## WORK TO BE COMPLETED
The reply should contain all the data below, repeated exactly, and none of the images.

(Saved data entries)
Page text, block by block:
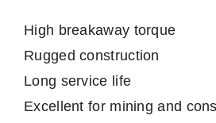
High breakaway torque
Rugged construction
Long service life
Excellent for mining and
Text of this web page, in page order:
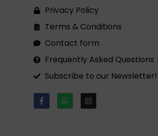
Privacy Policy
Terms & Conditions
Contact form
Frequently Asked Questions
Subscribe to our Newsletter!
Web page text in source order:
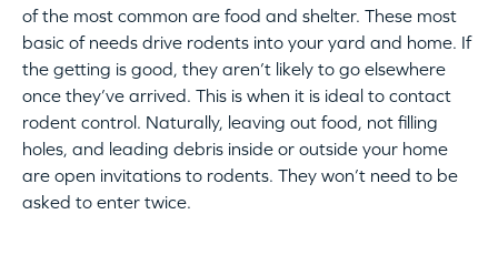
of the most common are food and shelter. These most
basic of needs drive rodents into your yard and home. If
the getting is good, they aren’t likely to go elsewhere
once they’ve arrived. This is when it is ideal to contact
rodent control. Naturally, leaving out food, not filling
holes, and leading debris inside or outside your home
are open invitations to rodents. They won’t need to be
asked to enter twice.
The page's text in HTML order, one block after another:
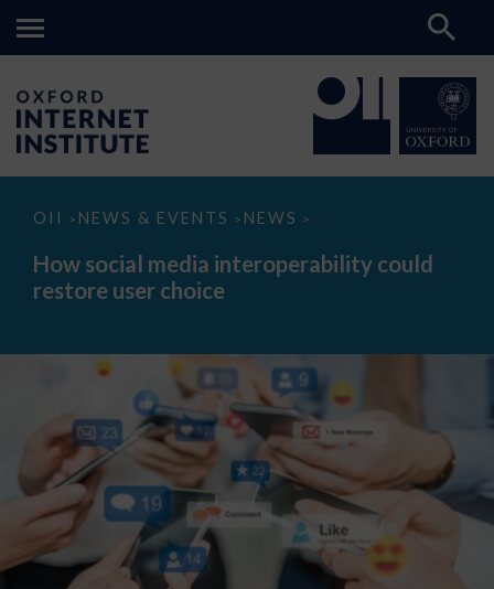
OII > NEWS & EVENTS > NEWS >
How
media
interoperability
could
How social media interoperability could
restore user choice
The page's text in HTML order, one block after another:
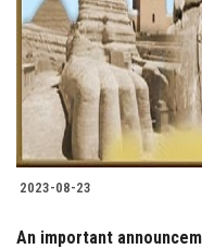
2023-08-23
An important
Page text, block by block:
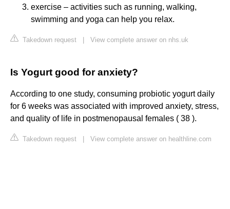
exercise – activities such as running, walking,
swimming and yoga can help you relax.
Takedown request View complete answer on nhs.uk
Is Yogurt good for anxiety?
According to one study, consuming probiotic yogurt daily
for 6 weeks was associated with improved anxiety, stress,
and quality of life in postmenopausal females ( 38 ).
Takedown request View complete answer on healthline.com
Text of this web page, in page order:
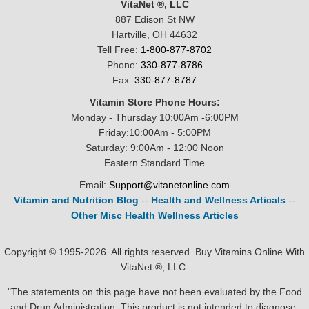
VitaNet ®, LLC
887 Edison St NW
Hartville, OH 44632
Tell Free: 1-800-877-8702
Phone: 330-877-8786
Fax: 330-877-8787
Vitamin Store Phone Hours:
Monday - Thursday 10:00Am -6:00PM
Friday:10:00Am - 5:00PM
Saturday: 9:00Am - 12:00 Noon
Eastern Standard Time
Email: Support@vitanetonline.com
Vitamin and Nutrition Blog -- Health and Wellness Articals --
Other Misc Health Wellness Articles
Copyright © 1995-2026. All rights reserved. Buy Vitamins Online With
VitaNet ®, LLC.
"The statements on this page have not been evaluated by the Food
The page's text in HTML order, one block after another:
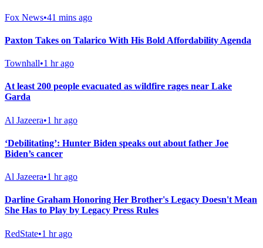
Fox News•41 mins ago
Paxton Takes on Talarico With His Bold Affordability Agenda
Townhall•1 hr ago
At least 200 people evacuated as wildfire rages near Lake
Garda
Al Jazeera•1 hr ago
‘Debilitating’: Hunter Biden speaks out about father Joe
Biden’s cancer
Al Jazeera•1 hr ago
Darline Graham Honoring Her Brother's Legacy Doesn't Mean
She Has to Play by Legacy Press Rules
RedState•1 hr ago
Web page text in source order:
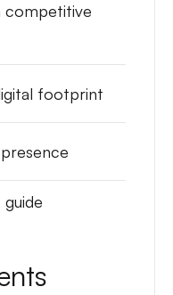
competitive
footprint
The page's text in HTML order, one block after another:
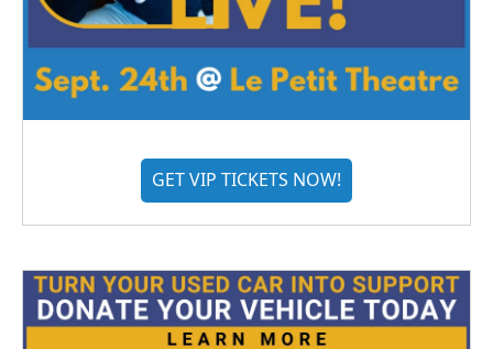
GET VIP TICKETS NOW!
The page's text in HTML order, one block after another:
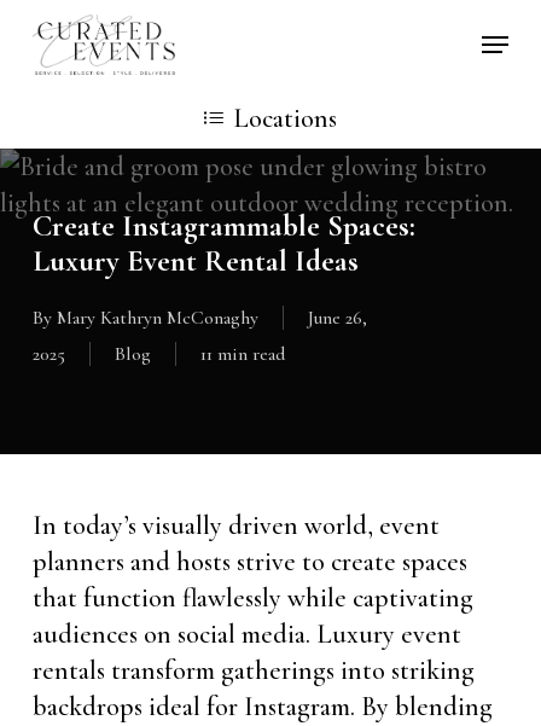
Skip
Locations
Create Instagrammable Spaces:
Luxury Event Rental Ideas
By Mary Kathryn McConaghy
June 26,
2025
Blog 11 min read
In today’s visually driven world, event
planners and hosts strive to create spaces
that function flawlessly while captivating
audiences on social media. Luxury event
rentals transform gatherings into striking
backdrops ideal for Instagram. By blending
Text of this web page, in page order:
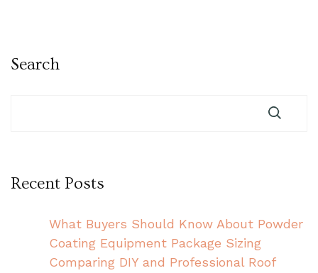
Search
Recent Posts
What Buyers Should Know About Powder
Coating Equipment Package Sizing
Comparing DIY and Professional Roof
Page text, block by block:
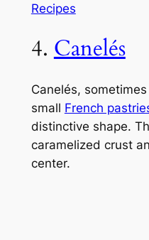
Recipes
4. Canelés
Canelés,
small French
distinctive shape.
caramelized crust
center.
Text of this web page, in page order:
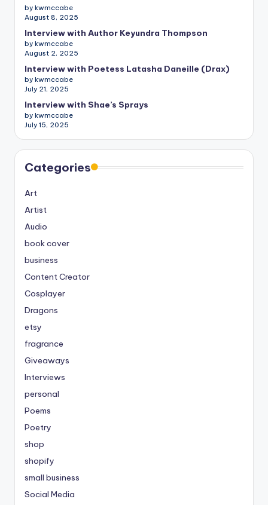
by kwmccabe
August 8, 2025
Interview with Author Keyundra Thompson
by kwmccabe
August 2, 2025
Interview with Poetess Latasha Daneille (Drax)
by kwmccabe
July 21, 2025
Interview with Shae’s Sprays
by kwmccabe
July 15, 2025
Categories
Art
Artist
Audio
book cover
business
Content Creator
Cosplayer
Dragons
etsy
fragrance
Giveaways
Interviews
personal
Poems
Poetry
shop
shopify
small business
Social Media
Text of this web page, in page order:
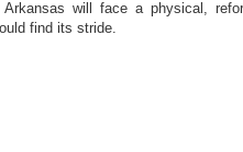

## TASK ANSWER
Page text, block by block:
High breakaway torque
Rugged construction
Long service life
Excellent for mining and
Text of this web page, in page order:
Privacy Policy
Terms & Conditions
Contact form
Frequently Asked Questions
Subscribe to our Newsletter!
Web page text in source order:
of the most common are food and shelter. These most
basic of needs drive rodents into your yard and home. If
the getting is good, they aren’t likely to go elsewhere
once they’ve arrived. This is when it is ideal to contact
rodent control. Naturally, leaving out food, not filling
holes, and leading debris inside or outside your home
are open invitations to rodents. They won’t need to be
asked to enter twice.
The page's text in HTML order, one block after another:
OII > NEWS & EVENTS > NEWS >
How
media
interoperability
could
How social media interoperability could
restore user choice
The page's text in HTML order, one block after another:
2023-08-23
An important
Page text, block by block:
exercise – activities such as running, walking,
swimming and yoga can help you relax.
Takedown request View complete answer on nhs.uk
Is Yogurt good for anxiety?
According to one study, consuming probiotic yogurt daily
for 6 weeks was associated with improved anxiety, stress,
and quality of life in postmenopausal females ( 38 ).
Takedown request View complete answer on healthline.com
Text of this web page, in page order:
VitaNet ®, LLC
887 Edison St NW
Hartville, OH 44632
Tell Free: 1-800-877-8702
Phone: 330-877-8786
Fax: 330-877-8787
Vitamin Store Phone Hours:
Monday - Thursday 10:00Am -6:00PM
Friday:10:00Am - 5:00PM
Saturday: 9:00Am - 12:00 Noon
Eastern Standard Time
Email: Support@vitanetonline.com
Vitamin and Nutrition Blog -- Health and Wellness Articals --
Other Misc Health Wellness Articles
Copyright © 1995-2026. All rights reserved. Buy Vitamins Online With
VitaNet ®, LLC.
"The statements on this page have not been evaluated by the Food
The page's text in HTML order, one block after another:
Fox News•41 mins ago
Paxton Takes on Talarico With His Bold Affordability Agenda
Townhall•1 hr ago
At least 200 people evacuated as wildfire rages near Lake
Garda
Al Jazeera•1 hr ago
‘Debilitating’: Hunter Biden speaks out about father Joe
Biden’s cancer
Al Jazeera•1 hr ago
Darline Graham Honoring Her Brother's Legacy Doesn't Mean
She Has to Play by Legacy Press Rules
RedState•1 hr ago
Web page text in source order:
competitive
footprint
The page's text in HTML order, one block after another:
GET VIP TICKETS NOW!
The page's text in HTML order, one block after another:
Skip
Locations
Create Instagrammable Spaces:
Luxury Event Rental Ideas
By Mary Kathryn McConaghy
June 26,
2025
Blog 11 min read
In today’s visually driven world, event
planners and hosts strive to create spaces
that function flawlessly while captivating
audiences on social media. Luxury event
rentals transform gatherings into striking
backdrops ideal for Instagram. By blending
Text of this web page, in page order:
Search
Recent Posts
What Buyers Should Know About Powder
Coating Equipment Package Sizing
Comparing DIY and Professional Roof
Page text, block by block:
Recipes
4. Canelés
Canelés,
small French
distinctive shape.
caramelized crust
center.
Text of this web page, in page order:
by kwmccabe
August 8, 2025
Interview with Author Keyundra Thompson
by kwmccabe
August 2, 2025
Interview with Poetess Latasha Daneille (Drax)
by kwmccabe
July 21, 2025
Interview with Shae’s Sprays
by kwmccabe
July 15, 2025
Categories
Art
Artist
Audio
book cover
business
Content Creator
Cosplayer
Dragons
etsy
fragrance
Giveaways
Interviews
personal
Poems
Poetry
shop
shopify
small business
Social Media
Text of this web page, in page order:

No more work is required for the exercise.